Then, for example described positive electrode 13 and the 1st negative electrode 14 are flooded in the electrolyte 15 that is disposed in the electrolytic bath, apply direct voltage or pulse voltage by power supply 16, base material 11 is moved, make conductive metal oxide thin film 12 pass through positive electrode 13 by the 1st negative electrode 14 backs.
So just formed the closed circuit of power supply 16 (+)-positive electrode 13-electrolyte 15-conductive metal oxide thin film 12-electrolyte 15-the 1st negative electrode 14-power supply 16 (-), near the surface generation H of the conductive metal oxide thin film 12 the positive electrode 13
2Micro air bubble.
At this moment, near the H of the surface of the conductive metal oxide thin film positive electrode 13 12 generation
2Become reducing agent, play the O that removes in the conductive metal oxide thin film 12
2Effect.In addition, because this H
2Be to produce, so this reaction is effective reduction reaction at the interface of conductive metal oxide thin film 12.
Do not have and utilize O
2The conductive metal oxide thin film 12 that carries out combination becomes and only has metallic element, exists with the state that adhesion weakens on the surface of base material 11.The conductive metal 12a that weakens with combining of base material 11 for example uses flexibility objects such as rotation foams by the wiping of rubbing of weak stress, can positively be removed from base material 11.
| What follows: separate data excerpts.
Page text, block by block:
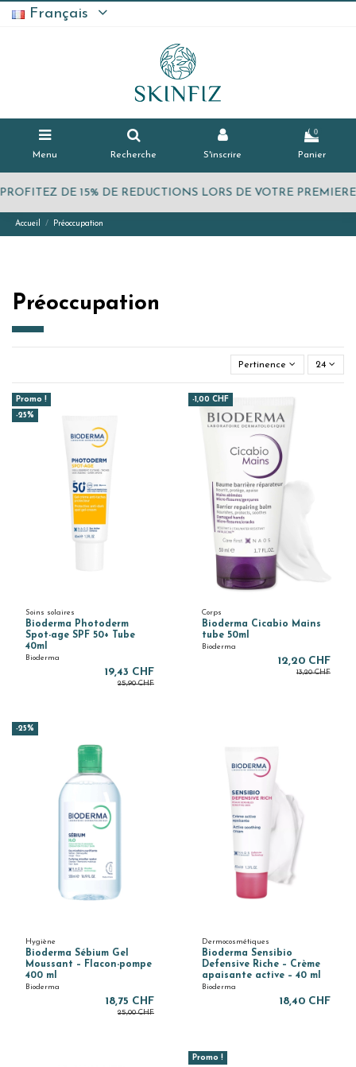
Français
Menu Recherche S'inscrire
0
Panier
DE 15% DE REDUCTIONS LORS DE VOTRE
Accueil Préoccupation
Préoccupation
Pertinence 24
Promo !
-25%
Soins solaires
Bioderma Photoderm
Spot-age SPF 50+ Tube
40ml
Bioderma
19,43 CHF
25,90 CHF
-1,00 CHF
Corps
Bioderma Cicabio Mains
tube 50ml
Bioderma
12,20 CHF
13,20 CHF
-25%
Hygiène
Bioderma Sébium Gel
Moussant – Flacon-pompe
400 ml
Bioderma
18,75 CHF
25,00 CHF
Dermocosmétiques
Bioderma Sensibio
Defensive Riche – Crème
apaisante active – 40 ml
Bioderma
18,40 CHF
Promo !
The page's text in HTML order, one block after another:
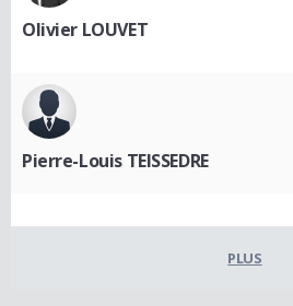
Olivier LOUVET
Pierre-Louis TEISSEDRE
PLUS
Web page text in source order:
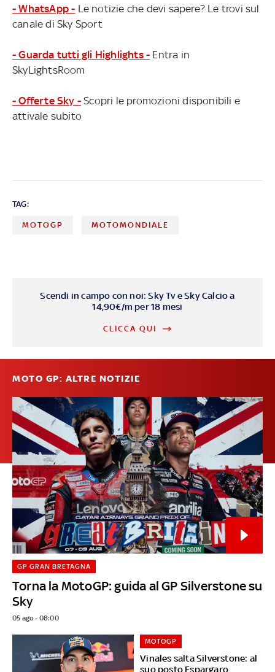
- WhatsApp - Le notizie che devi sapere? Le trovi sul
canale di Sky Sport
- Guarda tutti gli Highlights - Entra in
SkyLightsRoom
- Offerte Sky - Scopri le promozioni disponibili e
attivale subito
TAG:
MOTOGP MOTOMONDIALE
Scendi in campo con noi: Sky Tv e Sky Calcio a
14,90€/m per 18 mesi
CLICCA QUI
MOTO GP: ALTRE NOTIZIE
Torna la MotoGP: guida al GP Silverstone su
Sky
GP GRAN BRETAGNA
05 ago - 08:00
Vinales salta Silverstone: al
suo posto Espargaro
MOTOGP
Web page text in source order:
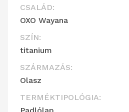
CSALÁD:
OXO Wayana
SZÍN:
titanium
SZÁRMAZÁS:
Olasz
TERMÉKTIPOLÓGIA:

But, shown in Fig. 1 (a), if positive electrode 13 and the 1st negative electrode 14 are in contactless state with conductive metal oxide thin film 12, the electrolyte 15 that then is present in 12 of described positive electrode 13 and the 1st negative electrode 14 and conductive metal oxide thin films becomes resistance, can't effectively conductive metal oxide thin film 12 be removed.On the contrary, if positive electrode 13 and the 1st negative electrode 14 are in contact condition with conductive metal oxide thin film 12, then a large amount of bubbles (hydrogen and oxygen) are attached to two electrodes 13,14, the current density of electrode 13,14 descends, cause the effect of removing of conductive metal oxide thin film 12 to reduce, can't remove fully.
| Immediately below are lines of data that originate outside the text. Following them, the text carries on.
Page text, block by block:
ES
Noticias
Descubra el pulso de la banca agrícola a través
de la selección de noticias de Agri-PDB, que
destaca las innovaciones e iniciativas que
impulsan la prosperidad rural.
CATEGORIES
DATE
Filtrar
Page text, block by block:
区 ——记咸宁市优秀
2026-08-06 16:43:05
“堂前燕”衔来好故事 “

In addition, in the electrode configuration of Fig. 1 (a), if the 1st negative electrode is by the final end of conductive metal oxide thin film 12, then the interval of conductive metal oxide thin film 12 and the 1st negative electrode 14 enlarges, therefore the magnitude of current that flows through conductive metal oxide thin film 12 sharply descends, and can't flow through the necessary electric current of reduction.
That is, in the electrode of Fig. 1 (a) configuration, the rearward end of conductive metal oxide thin film 12 is shown in Fig. 1 (b), and only the interval X part of 14 of positive electrode 13 and the 1st negative electrodes is not reduced.In addition, in the configuration of the electrode of Fig. 1 (a),, increase so flow through the voltage of the necessary electric current of reduction owing to the resistance of the electrolyte 15 that has 12 of the 1st negative electrode 14 and conductive metal oxide thin films.
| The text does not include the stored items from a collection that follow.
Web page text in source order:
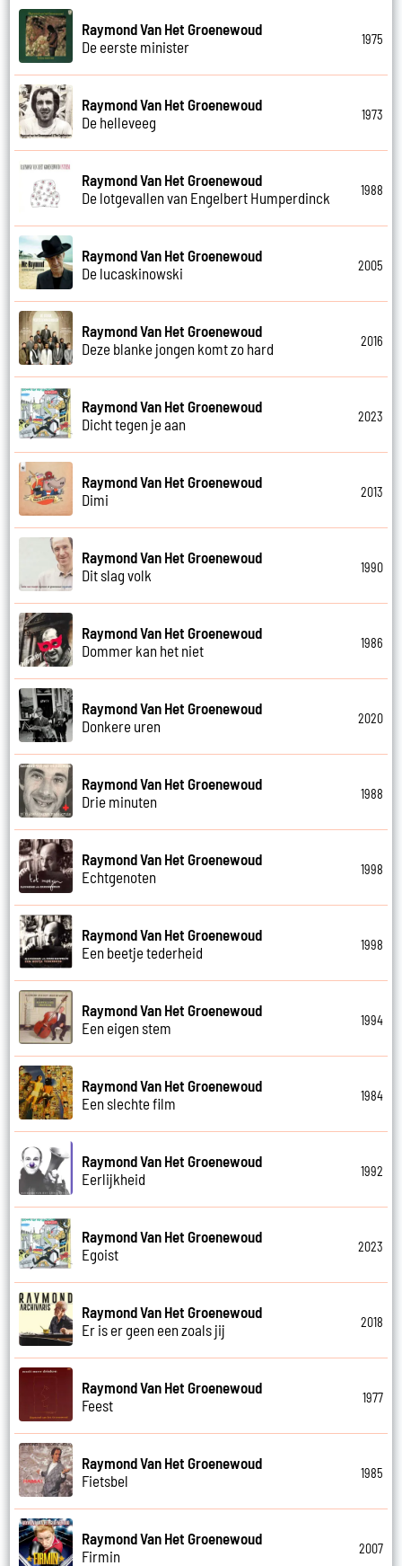
Raymond Van Het Groenewoud
De eerste minister
1975
Raymond Van Het Groenewoud
De helleveeg
1973
Raymond Van Het Groenewoud
De lotgevallen van Engelbert Humperdinck
1988
Raymond Van Het Groenewoud
De lucaskinowski
2005
Raymond Van Het Groenewoud
Deze blanke jongen komt zo hard
2016
Raymond Van Het Groenewoud
Dicht tegen je aan
2023
Raymond Van Het Groenewoud
Dimi
2013
Raymond Van Het Groenewoud
Dit slag volk
1990
Raymond Van Het Groenewoud
Dommer kan het niet
1986
Raymond Van Het Groenewoud
Donkere uren
2020
Raymond Van Het Groenewoud
Drie minuten
1988
Raymond Van Het Groenewoud
Echtgenoten
1998
Raymond Van Het Groenewoud
Een beetje tederheid
1998
Raymond Van Het Groenewoud
Een eigen stem
1994
Raymond Van Het Groenewoud
Een slechte film
1984
Raymond Van Het Groenewoud
Eerlijkheid
1992
Raymond Van Het Groenewoud
Egoist
2023
Raymond Van Het Groenewoud
Er is er geen een zoals jij
2018
Raymond Van Het Groenewoud
Feest
1977
Raymond Van Het Groenewoud
Fietsbel
1985
Raymond Van Het Groenewoud
Firmin
2007

Therefore, among the present invention, for example positive electrode 13 in the electrolyte in impregnated in electrolytic bath 15 and the 1st negative electrode are 14, as shown in Figure 2, dispose a plurality of the 2nd negative electrodes 17 at the Width of conductive metal oxide thin film 12 with contact condition.Among Fig. 2 18 compresses mechanism for spring that the 2nd negative electrode 17 and conductive metal oxide thin film 12 are compressed etc.
Among the present invention, described the 2nd negative electrode 17 interval L each other is preferably below 10 times of interval X (mm) (with reference to Fig. 2 (b)) of 14 of positive electrode 13 and the 1st negative electrodes more than or equal to the interval X (mm) of 14 of positive electrode 13 and the 1st negative electrodes.
If the 2nd negative electrode 17 interval L each other is less than the interval X (mm) of 14 of positive electrode 13 and the 1st negative electrodes, then, a large amount of bubbles (hydrogen) cause the current density of electrode descend (conductive metal oxide thin film 12 takes place remove the not exclusively situation of (inhomogeneous)) owing to being attached to the 2nd negative electrode 14.On the contrary, if surpass 10 times of interval X (mm) of 14 of positive electrode 13 and the 1st negative electrodes, then the effect that produced of the efficient of reduction current and additional contact electrode all descends.
Among the present invention, the necessary current value I (A) of reducing is preferably more than 0.003 times of the value that multiplies each other of the electrode width Y (cm) of the relative moving speed (cm/ minute) of positive electrode the 13, the 1st negative electrode the 14, the 2nd negative electrode 17 and base material 11 and positive electrode 13, (with reference to Fig. 3) below 0.01 times.
This be because, if less than described 0.003 times, then reduction is not enough, only the surface element of conductive metal oxide thin film 12 is reducible removes.
If above 0.01 times, then conductive metal oxide thin film 12 is by over reduction, conductive metal oxide thin film 12 is peeled off from base material 11 in reduction, the interval that positive electrode 13 and conductive metal oxide thin film are 12 enlarges, the electric current that flows through conductive metal oxide thin film 12 sharply descends, and is difficult to flow through the required electric current of reduction.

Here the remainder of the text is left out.